A partir de agora vou mudar a forma como venho publicando neste blog.  Ao invés de esperar vir a inspiração para escrever uma crônica, vou comentar pequenos acontecimentos diários. Isto porque nem sempre tenho inspiração para escrever, e as vezes, quero muito comentar determinado assunto, mas não tenho tempo para coloca-lo dentro de uma crônica.  

domingo, 17 de fevereiro de 2013

O Moralmente Incorreto


Nunca ouvi ninguém usar este termo “moralmente incorreto” antes, mas achei perfeito para definir relações afetivas doentias. Então passei a esbanjar esta expressão.
Na minha rotina de trabalho acabo tendo contato direto com mulheres que sofrem violência doméstica. Só no mês de janeiro, em Campestre, foram sessenta pedidos de medidas protetivas. (Você que está lendo isso, tem noção de que Campestre tem menos de 20.000 habitantes? E que, provavelmente, metade sejam mulheres.) Ao fazer o cadastro do caso, coloco o tipo de violência sofrida:  física, psicológica, moral e financeira. Normalmente os casos são de ameaça e lesões corporais, que são enquadrados como violência psicológica e física. Acho que nunca cheguei a assinalar violência moral para nenhum caso.

Ninguém assume que recebeu violência moral. Talvez porque as mulheres tenham um conceito de afeto meio distorcido (Me incluo entre essas). Muitas mulheres apanham reiteradamente de seus companheiros. A falta de amor próprio, a dependência econômica e a dependência afetiva são fatores que fazem com que estas mulheres não deixem seus companheiros nem busquem denunciá-los a justiça. As agressões vão se tornando piores, chegando até mesmo a casos mais graves como homicídio.

Mas o que quero destacar entre essas formas de agressão é a violência moral. Quantas mulheres sofrem humilhações, torturas psicológicas, são tratadas aos gritos por seus companheiros, presenciam quebradeiras, etc. Seus companheiros ainda batem no peito e dizem: “Mas eu nunca encostei a mão em você!” Como se esta violência moral ainda fosse um mérito do macho.

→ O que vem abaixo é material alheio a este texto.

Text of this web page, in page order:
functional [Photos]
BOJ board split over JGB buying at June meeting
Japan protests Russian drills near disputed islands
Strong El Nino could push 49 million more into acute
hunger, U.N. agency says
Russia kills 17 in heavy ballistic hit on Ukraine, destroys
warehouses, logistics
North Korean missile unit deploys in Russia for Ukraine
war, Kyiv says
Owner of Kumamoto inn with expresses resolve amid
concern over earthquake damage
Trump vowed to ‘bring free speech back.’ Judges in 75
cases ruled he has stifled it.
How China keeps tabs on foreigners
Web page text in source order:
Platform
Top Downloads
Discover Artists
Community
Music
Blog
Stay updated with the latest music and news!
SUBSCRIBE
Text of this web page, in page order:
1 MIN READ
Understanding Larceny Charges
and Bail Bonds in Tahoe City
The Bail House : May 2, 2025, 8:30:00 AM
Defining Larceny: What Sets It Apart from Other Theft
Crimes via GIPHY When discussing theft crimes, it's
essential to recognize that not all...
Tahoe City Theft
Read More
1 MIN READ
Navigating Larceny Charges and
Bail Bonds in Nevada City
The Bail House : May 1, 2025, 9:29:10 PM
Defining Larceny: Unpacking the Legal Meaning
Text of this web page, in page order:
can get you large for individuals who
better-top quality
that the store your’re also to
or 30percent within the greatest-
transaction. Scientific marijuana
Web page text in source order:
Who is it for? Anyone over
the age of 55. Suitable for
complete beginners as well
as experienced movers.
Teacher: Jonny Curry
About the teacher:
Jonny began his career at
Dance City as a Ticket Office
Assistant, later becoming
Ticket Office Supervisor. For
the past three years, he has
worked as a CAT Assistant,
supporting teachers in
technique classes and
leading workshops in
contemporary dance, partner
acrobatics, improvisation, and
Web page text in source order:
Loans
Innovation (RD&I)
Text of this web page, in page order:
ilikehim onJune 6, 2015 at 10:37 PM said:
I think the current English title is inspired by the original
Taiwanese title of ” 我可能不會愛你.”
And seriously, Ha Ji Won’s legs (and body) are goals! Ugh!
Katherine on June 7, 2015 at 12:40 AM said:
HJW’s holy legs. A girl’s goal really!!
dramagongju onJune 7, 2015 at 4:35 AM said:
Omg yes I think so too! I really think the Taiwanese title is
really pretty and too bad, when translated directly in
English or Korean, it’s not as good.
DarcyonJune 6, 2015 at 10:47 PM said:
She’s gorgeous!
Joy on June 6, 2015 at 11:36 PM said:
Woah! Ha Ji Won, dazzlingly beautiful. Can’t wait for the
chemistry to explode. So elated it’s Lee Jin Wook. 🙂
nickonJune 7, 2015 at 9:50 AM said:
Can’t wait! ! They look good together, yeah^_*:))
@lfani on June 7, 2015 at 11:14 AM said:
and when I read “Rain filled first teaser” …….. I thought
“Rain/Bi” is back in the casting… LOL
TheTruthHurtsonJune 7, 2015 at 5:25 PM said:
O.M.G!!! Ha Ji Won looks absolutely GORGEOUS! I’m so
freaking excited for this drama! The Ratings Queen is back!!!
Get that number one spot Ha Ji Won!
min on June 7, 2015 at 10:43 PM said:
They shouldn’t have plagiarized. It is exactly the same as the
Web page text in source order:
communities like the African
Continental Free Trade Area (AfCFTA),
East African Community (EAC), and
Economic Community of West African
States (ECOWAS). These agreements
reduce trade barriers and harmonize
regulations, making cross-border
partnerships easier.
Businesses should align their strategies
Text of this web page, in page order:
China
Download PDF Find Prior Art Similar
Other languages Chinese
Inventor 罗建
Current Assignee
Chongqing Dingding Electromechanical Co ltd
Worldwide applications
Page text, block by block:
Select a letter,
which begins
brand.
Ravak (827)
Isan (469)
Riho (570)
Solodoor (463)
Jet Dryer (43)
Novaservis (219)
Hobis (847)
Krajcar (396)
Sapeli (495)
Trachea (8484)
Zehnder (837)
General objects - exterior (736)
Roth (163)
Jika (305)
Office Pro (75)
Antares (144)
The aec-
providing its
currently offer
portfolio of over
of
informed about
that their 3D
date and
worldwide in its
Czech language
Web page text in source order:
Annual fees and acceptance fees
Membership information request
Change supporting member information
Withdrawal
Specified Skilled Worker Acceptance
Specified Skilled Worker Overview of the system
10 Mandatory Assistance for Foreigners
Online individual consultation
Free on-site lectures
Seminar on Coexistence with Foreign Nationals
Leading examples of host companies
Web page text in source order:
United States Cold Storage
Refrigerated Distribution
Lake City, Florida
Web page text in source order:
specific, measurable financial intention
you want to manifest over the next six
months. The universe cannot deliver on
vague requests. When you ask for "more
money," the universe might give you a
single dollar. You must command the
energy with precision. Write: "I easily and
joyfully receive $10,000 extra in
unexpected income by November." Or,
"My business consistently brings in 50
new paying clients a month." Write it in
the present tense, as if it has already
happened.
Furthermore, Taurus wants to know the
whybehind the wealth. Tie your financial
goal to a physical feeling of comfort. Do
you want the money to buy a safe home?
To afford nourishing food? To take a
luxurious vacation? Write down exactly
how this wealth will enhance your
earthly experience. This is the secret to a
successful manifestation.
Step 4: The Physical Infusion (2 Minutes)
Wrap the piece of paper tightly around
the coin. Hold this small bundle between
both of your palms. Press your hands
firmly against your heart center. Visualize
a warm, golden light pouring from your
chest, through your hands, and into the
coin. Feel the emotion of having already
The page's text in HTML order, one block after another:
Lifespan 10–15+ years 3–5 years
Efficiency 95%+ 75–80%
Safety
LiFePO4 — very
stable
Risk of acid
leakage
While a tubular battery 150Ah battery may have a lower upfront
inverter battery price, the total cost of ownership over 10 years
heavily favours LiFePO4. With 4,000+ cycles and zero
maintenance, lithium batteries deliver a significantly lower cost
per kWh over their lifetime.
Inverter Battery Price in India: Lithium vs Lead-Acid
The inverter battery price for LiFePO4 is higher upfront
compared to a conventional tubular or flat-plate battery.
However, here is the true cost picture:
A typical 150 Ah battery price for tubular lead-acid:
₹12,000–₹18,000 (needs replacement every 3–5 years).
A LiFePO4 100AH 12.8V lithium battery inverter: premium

O grande problema é que as mulheres têm uma natureza afetiva esquisitíssima. Nem Freud, nem Darwin, nem Santo Antônio conseguem explicar. Elas se envolvem em relações doentias, têm plena consciência de que seu companheiro não está acrescentando nada em sua vida, vivem situações dolorosas, sofrem, mas têm uma dependência afetiva inexplicável por esses machos, que as impede de dar fim definitivamente a estas relações. Isso é o que chamo de situação moralmente incorreta.  Elas sabem que aquele relacionamento é negativo, mas uma força insana as mantêm ligadas afetivamente ao macho moralmente agressor.

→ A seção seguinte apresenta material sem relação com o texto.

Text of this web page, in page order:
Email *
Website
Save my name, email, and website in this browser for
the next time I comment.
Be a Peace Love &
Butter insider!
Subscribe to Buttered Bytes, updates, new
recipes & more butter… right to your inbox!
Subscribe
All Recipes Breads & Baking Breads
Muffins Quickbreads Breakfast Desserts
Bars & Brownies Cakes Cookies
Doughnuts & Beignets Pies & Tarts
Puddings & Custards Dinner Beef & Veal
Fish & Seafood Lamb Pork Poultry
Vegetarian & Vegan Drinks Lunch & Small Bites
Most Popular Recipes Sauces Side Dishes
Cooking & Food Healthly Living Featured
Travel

Durante algum tempo identifiquei situações moralmente incorretas vividas por mulheres muito próximas e desconsiderei totalmente situações moralmente incorretas vividas por mim. Ao escrever isto, identifico esta característica genética predominante nas fêmeas dos humanos e me esforço para que meus genes moralmente fracos sofram uma mutação no sentido de começar a conscientizar outras fêmeas, e transformar nossos genes moralmente fracos e ainda dominantes em recessivos.

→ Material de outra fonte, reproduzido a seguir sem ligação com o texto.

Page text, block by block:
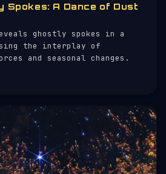
Spokes: A Dance of Dust
ghostly spokes in a
the interplay of
and seasonal changes.
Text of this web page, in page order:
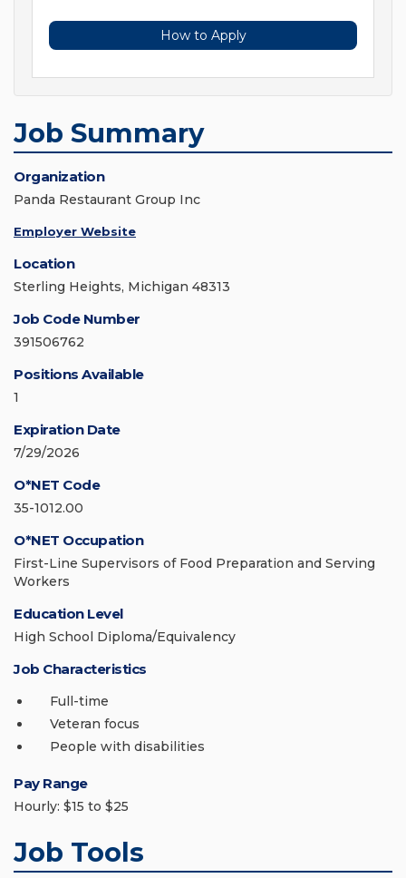
How to Apply
Job Summary
Organization
Panda Restaurant Group Inc
Employer Website
Location
Sterling Heights, Michigan 48313
Job Code Number
391506762
Positions Available
1
Expiration Date
7/29/2026
O*NET Code
35-1012.00
O*NET Occupation
First-Line Supervisors of Food Preparation and Serving
Workers
Education Level
High School Diploma/Equivalency
Job Characteristics
Full-time
Veteran focus
People with disabilities
Pay Range
Hourly: $15 to $25
Job Tools
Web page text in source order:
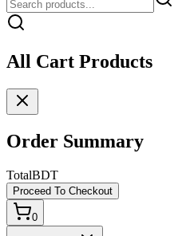
All Cart Products
Order Summary
TotalBDT
Proceed To Checkout
0
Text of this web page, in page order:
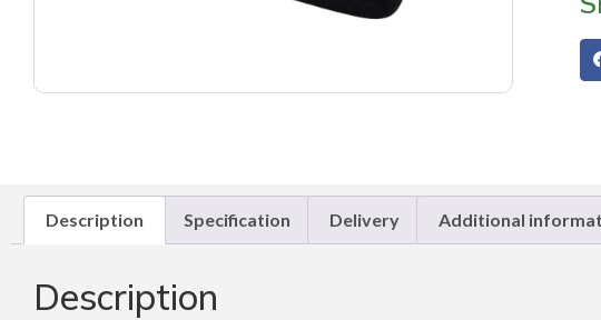
Description Specification Delivery Additional
Description
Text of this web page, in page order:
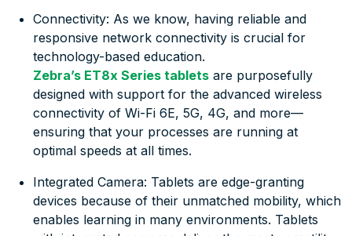
Connectivity: As we know, having reliable and
responsive network connectivity is crucial for
technology-based education.
Zebra’s ET8x Series tablets are purposefully
designed with support for the advanced wireless
connectivity of Wi-Fi 6E, 5G, 4G, and more—
ensuring that your processes are running at
optimal speeds at all times.
Integrated Camera: Tablets are edge-granting
devices because of their unmatched mobility, which
enables learning in many environments. Tablets
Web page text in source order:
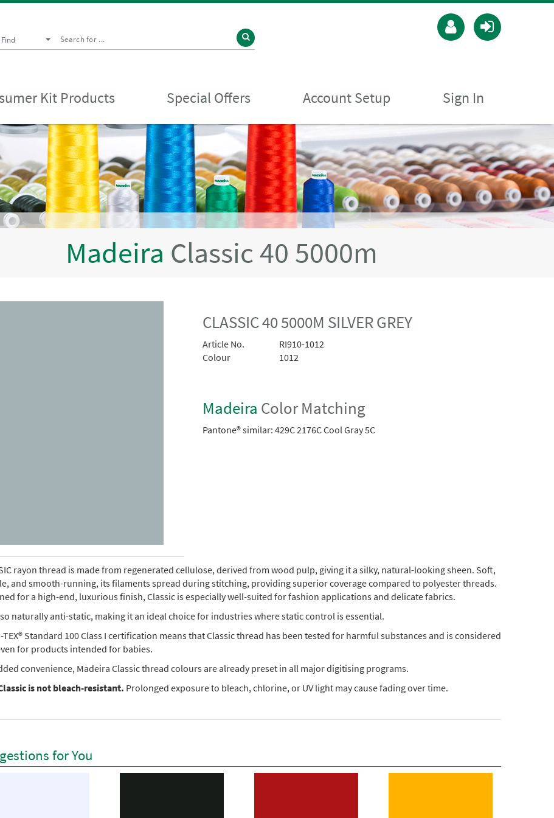
Find
Kit Products Special Offers Account Setup Sign In
Madeira Classic 40 5000m
CLASSIC 40 5000M SILVER GREY
Article No.
RI910-1012
Colour
1012
Madeira Color Matching
Pantone® similar: 429C 2176C Cool Gray 5C
rayon thread is made from regenerated cellulose, derived from wood pulp, giving it a silky, natural-looking sheen. Soft,
and smooth-running, its filaments spread during stitching, providing superior coverage compared to polyester threads.
for a high-end, luxurious finish, Classic is especially well-suited for fashion applications and delicate fabrics.
naturally anti-static, making it an ideal choice for industries where static control is essential.
TEX® Standard 100 Class I certification means that Classic thread has been tested for harmful substances and is considered
for products intended for babies.
convenience, Madeira Classic thread colours are already preset in all major digitising programs.
is not bleach-resistant. Prolonged exposure to bleach, chlorine, or UV light may cause fading over time.
for You
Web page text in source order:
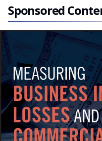
Videos / Podcasts
Subscribe
Sponsored
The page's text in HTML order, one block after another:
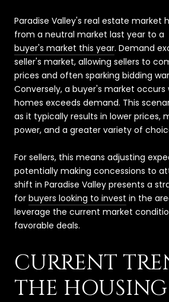
Paradise Valley's real estate market
from a neutral market last year to a
buyer's market this year. Demand
seller's market, allowing sellers to
prices and often sparking bidding
Conversely, a buyer's market
homes exceeds demand. This
as it typically results in lower prices,
power, and a greater variety of
For sellers, this means adjusting
potentially making concessions to
shift in Paradise Valley presents a
for buyers looking to invest in the
leverage the current market
favorable deals.
CURRENT
THE HOUSING
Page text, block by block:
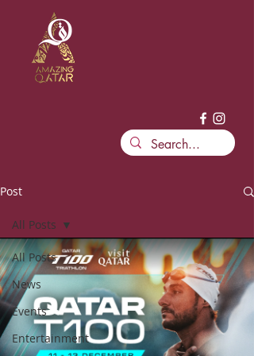
Post
All Posts
News
Events
Entertainment
All Posts
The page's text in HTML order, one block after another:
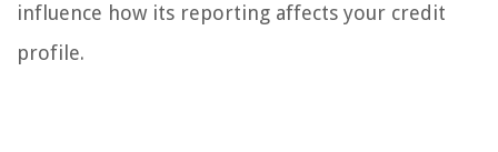
influence how its reporting affects your credit
profile.
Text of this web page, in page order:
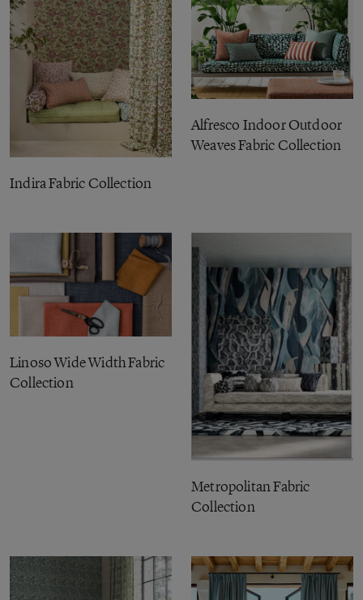
Indira Fabric Collection
Alfresco Indoor Outdoor
Weaves Fabric Collection
Linoso Wide Width Fabric
Collection
Metropolitan Fabric
Collection
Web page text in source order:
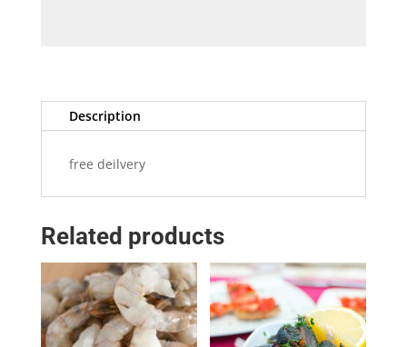
Description
free deilvery
Related products
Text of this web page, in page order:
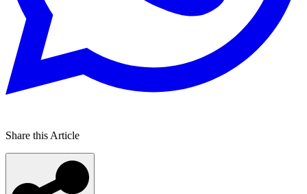
Share this Article
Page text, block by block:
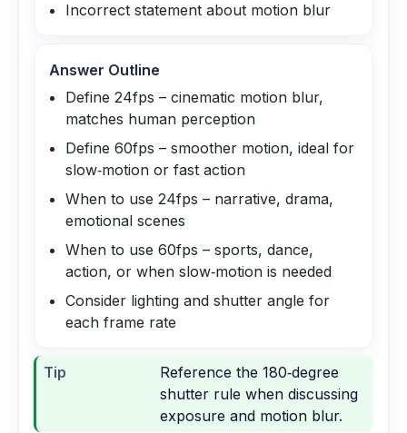
Incorrect statement about motion blur
Answer Outline
Define 24fps – cinematic motion blur,
matches human perception
Define 60fps – smoother motion, ideal for
slow‑motion or fast action
When to use 24fps – narrative, drama,
emotional scenes
When to use 60fps – sports, dance,
action, or when slow‑motion is needed
Consider lighting and shutter angle for
each frame rate
Tip
Reference the 180‑degree
shutter rule when discussing
exposure and motion blur.
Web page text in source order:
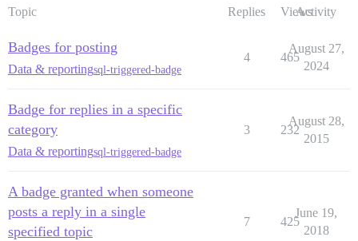
Topic Replies ViewsActivity
Badges for posting
Data & reportingsql-triggered-badge
4 465
August 27,
2024
Badge for replies in a specific
category
Data & reportingsql-triggered-badge
3 232
August 28,
2015
A badge granted when someone
posts a reply in a single
specified topic
7 425
June 19,
2018

De acordo com meu amigo Charles Darwin, e sua teoria da seleção natural, os mais fortes sofrem mutações para preservar a espécie. Logo, precisamos considerar a gravidade das situações vividas por grande parte das mulheres e mostrar que temos livre arbítrio. - Vamos lá mulheres ! Chega de violência moral. Dependência afetiva é burrice. Vamos girar a roleta e fazer a fila andar. Se temos poder de escolha, nada de aceitar situações moralmente incorretas.